START Data for this task

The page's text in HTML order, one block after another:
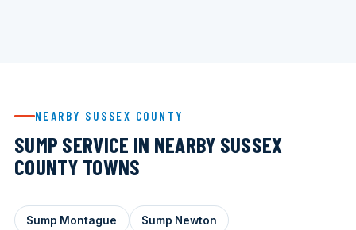
NEARBY SUSSEX COUNTY
SUMP SERVICE IN NEARBY SUSSEX
COUNTY TOWNS
Sump Montague Sump Newton
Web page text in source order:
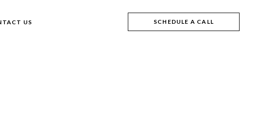
US SCHEDULE A CALL
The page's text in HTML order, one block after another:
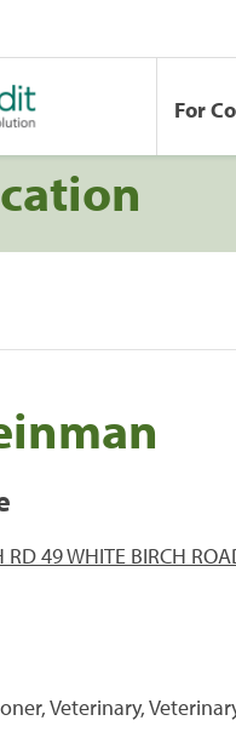
For
RD 49 WHITE BIRCH
Veterinary,
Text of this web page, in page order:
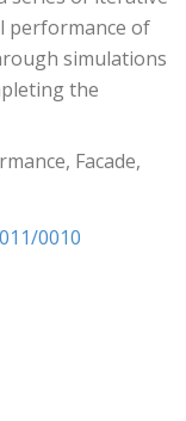
performance of
simulations
the
Facade,
0010
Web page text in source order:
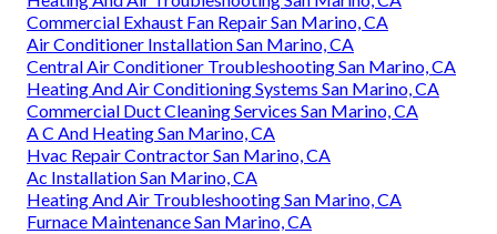
Commercial Exhaust Fan Repair San Marino, CA
Air Conditioner Installation San Marino, CA
Central Air Conditioner Troubleshooting San Marino, CA
Heating And Air Conditioning Systems San Marino, CA
Commercial Duct Cleaning Services San Marino, CA
A C And Heating San Marino, CA
Hvac Repair Contractor San Marino, CA
Ac Installation San Marino, CA
Heating And Air Troubleshooting San Marino, CA
Furnace Maintenance San Marino, CA
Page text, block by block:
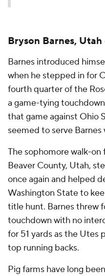
Bryson Barnes,
Barnes introduced
when he stepped in for
fourth quarter of the
a game-tying
that game against Ohio
seemed to serve Barnes
The sophomore walk-on
Beaver County, Utah,
once again and helped
Washington State to
title hunt. Barnes threw
touchdown with no
for 51 yards as the
top running backs.
Pig farms have long
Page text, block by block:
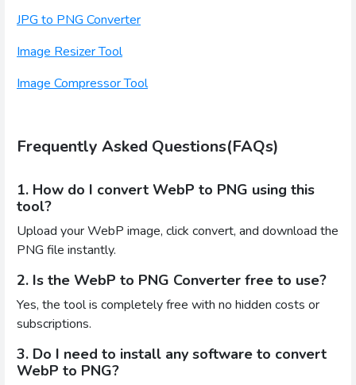
JPG to PNG Converter
Image Resizer Tool
Image Compressor Tool
Frequently Asked Questions(FAQs)
1. How do I convert WebP to PNG using this
tool?
Upload your WebP image, click convert, and download the
PNG file instantly.
2. Is the WebP to PNG Converter free to use?
Yes, the tool is completely free with no hidden costs or
subscriptions.
3. Do I need to install any software to convert
WebP to PNG?
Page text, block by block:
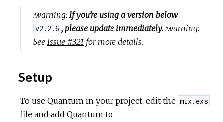
:warning: If you’re using a version below
v2.2.6 , please update immediately. :warning:
See Issue #321 for more details.
Setup
To use Quantum in your project, edit the mix.exs
file and add Quantum to
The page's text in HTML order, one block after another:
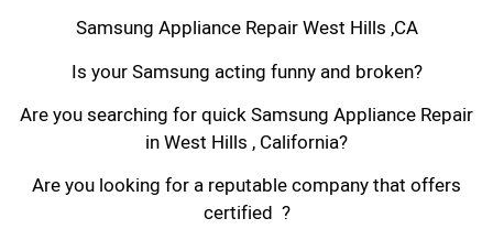
Samsung Appliance Repair West Hills ,CA
Is your Samsung acting funny and broken?
Are you searching for quick Samsung Appliance Repair
in West Hills , California?
Are you looking for a reputable company that offers
certified ?
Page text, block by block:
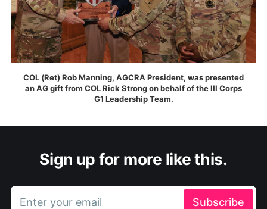
COL (Ret) Rob Manning, AGCRA President, was presented
an AG gift from COL Rick Strong on behalf of the III Corps
G1 Leadership Team.
Sign up for more like this.
Enter your email Subscribe
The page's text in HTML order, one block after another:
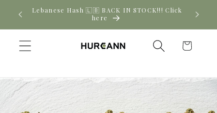
Skip to
content
Click New CBD arrivals — shop now
Cart
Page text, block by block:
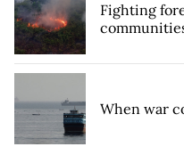
Fighting
When war
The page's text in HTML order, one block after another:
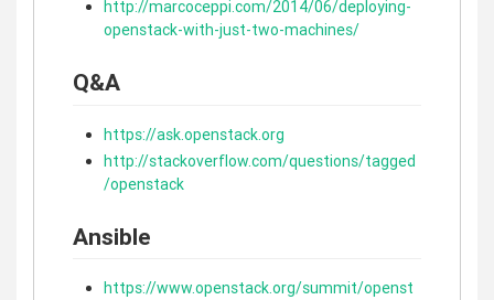
http://marcoceppi.com/2014/06/deploying-
openstack-with-just-two-machines/
Q&A
https://ask.openstack.org
http://stackoverflow.com/questions/tagged
/openstack
Ansible
https://www.openstack.org/summit/openst
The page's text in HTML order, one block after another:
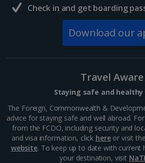
South of France (Nice Airport) Holidays
South of France (Perpignan Airport)
Alonissos Holidays
Athens Coast Holidays
Check in and get boarding
Download our
Travel Aware
Staying safe and healthy
The Foreign, Commonwealth &
advice for staying safe and well abroad.
from the FCDO, including security and
and visa information, click hereor visit the
website. To keep up to date with
your destination, visit
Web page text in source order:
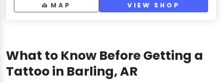
MAP VIEW SHOP
What to Know Before Getting a
Tattoo in Barling, AR
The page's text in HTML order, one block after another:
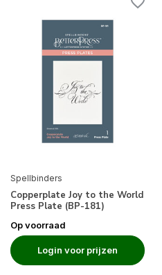
Spellbinders
Copperplate Joy to the World
Press Plate (BP-181)
Op voorraad
Login voor prijzen
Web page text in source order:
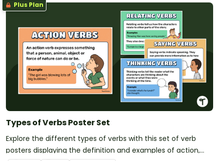
Plus Plan
Types of Verbs Poster Set
Explore the different types of verbs with this set of verb
posters displaying the definition and examples of action,
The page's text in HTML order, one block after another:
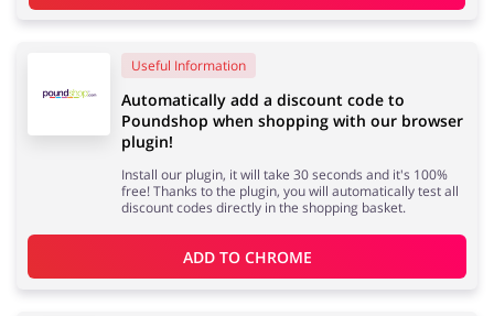
Useful Information
Automatically add a discount code to
Poundshop when shopping with our browser
plugin!
Install our plugin, it will take 30 seconds and it's 100%
free! Thanks to the plugin, you will automatically test all
discount codes directly in the shopping basket.
ADD TO CHROME
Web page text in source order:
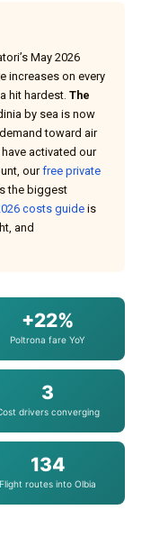
May 2026
increases on every
hit hardest. The
by sea is now
toward air
activated our
ourfree private
the biggest
costs guideis
and
+22%
Poltrona fare YoY
3
drivers converging
134
Flight routes into Olbia
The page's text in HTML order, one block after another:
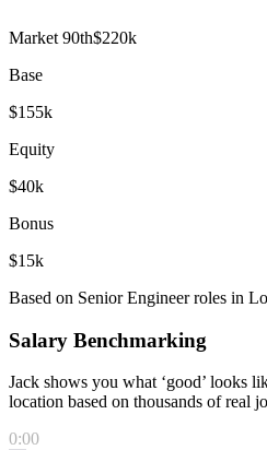
Market 90th$220k
Base
$155k
Equity
$40k
Bonus
$15k
Based on Senior Engineer roles in
Salary Benchmarking
Jack shows you what ‘good’ looks
location based on thousands of real
0:00

END Data for this task

**Your goal**
Write out the entries above verbatim; the pictures do not belong in your copy.

**Written answer**
The page's text in HTML order, one block after another:
NEARBY SUSSEX COUNTY
SUMP SERVICE IN NEARBY SUSSEX
COUNTY TOWNS
Sump Montague Sump Newton
Web page text in source order:
US SCHEDULE A CALL
The page's text in HTML order, one block after another:
For
RD 49 WHITE BIRCH
Veterinary,
Text of this web page, in page order:
performance of
simulations
the
Facade,
0010
Web page text in source order:
Commercial Exhaust Fan Repair San Marino, CA
Air Conditioner Installation San Marino, CA
Central Air Conditioner Troubleshooting San Marino, CA
Heating And Air Conditioning Systems San Marino, CA
Commercial Duct Cleaning Services San Marino, CA
A C And Heating San Marino, CA
Hvac Repair Contractor San Marino, CA
Ac Installation San Marino, CA
Heating And Air Troubleshooting San Marino, CA
Furnace Maintenance San Marino, CA
Page text, block by block:
Bryson Barnes,
Barnes introduced
when he stepped in for
fourth quarter of the
a game-tying
that game against Ohio
seemed to serve Barnes
The sophomore walk-on
Beaver County, Utah,
once again and helped
Washington State to
title hunt. Barnes threw
touchdown with no
for 51 yards as the
top running backs.
Pig farms have long
Page text, block by block:
JPG to PNG Converter
Image Resizer Tool
Image Compressor Tool
Frequently Asked Questions(FAQs)
1. How do I convert WebP to PNG using this
tool?
Upload your WebP image, click convert, and download the
PNG file instantly.
2. Is the WebP to PNG Converter free to use?
Yes, the tool is completely free with no hidden costs or
subscriptions.
3. Do I need to install any software to convert
WebP to PNG?
Page text, block by block:
:warning: If you’re using a version below
v2.2.6 , please update immediately. :warning:
See Issue #321 for more details.
Setup
To use Quantum in your project, edit the mix.exs
file and add Quantum to
The page's text in HTML order, one block after another:
Samsung Appliance Repair West Hills ,CA
Is your Samsung acting funny and broken?
Are you searching for quick Samsung Appliance Repair
in West Hills , California?
Are you looking for a reputable company that offers
certified ?
Page text, block by block:
COL (Ret) Rob Manning, AGCRA President, was presented
an AG gift from COL Rick Strong on behalf of the III Corps
G1 Leadership Team.
Sign up for more like this.
Enter your email Subscribe
The page's text in HTML order, one block after another:
Skip to
content
Click New CBD arrivals — shop now
Cart
Page text, block by block:
Fighting
When war
The page's text in HTML order, one block after another:
http://marcoceppi.com/2014/06/deploying-
openstack-with-just-two-machines/
Q&A
https://ask.openstack.org
http://stackoverflow.com/questions/tagged
/openstack
Ansible
https://www.openstack.org/summit/openst
The page's text in HTML order, one block after another:
South of France (Nice Airport) Holidays
South of France (Perpignan Airport)
Alonissos Holidays
Athens Coast Holidays
Check in and get boarding
Download our
Travel Aware
Staying safe and healthy
The Foreign, Commonwealth &
advice for staying safe and well abroad.
from the FCDO, including security and
and visa information, click hereor visit the
website. To keep up to date with
your destination, visit
Web page text in source order:
MAP VIEW SHOP
What to Know Before Getting a
Tattoo in Barling, AR
The page's text in HTML order, one block after another:
Spellbinders
Copperplate Joy to the World
Press Plate (BP-181)
Op voorraad
Login voor prijzen
Web page text in source order:
Plus Plan
Types of Verbs Poster Set
Explore the different types of verbs with this set of verb
posters displaying the definition and examples of action,
The page's text in HTML order, one block after another:
Useful Information
Automatically add a discount code to
Poundshop when shopping with our browser
plugin!
Install our plugin, it will take 30 seconds and it's 100%
free! Thanks to the plugin, you will automatically test all
discount codes directly in the shopping basket.
ADD TO CHROME
Web page text in source order:
May 2026
increases on every
hit hardest. The
by sea is now
toward air
activated our
ourfree private
the biggest
costs guideis
and
+22%
Poltrona fare YoY
3
drivers converging
134
Flight routes into Olbia
The page's text in HTML order, one block after another:
Market 90th$220k
Base
$155k
Equity
$40k
Bonus
$15k
Based on Senior Engineer roles in
Salary Benchmarking
Jack shows you what ‘good’ looks
location based on thousands of real
0:00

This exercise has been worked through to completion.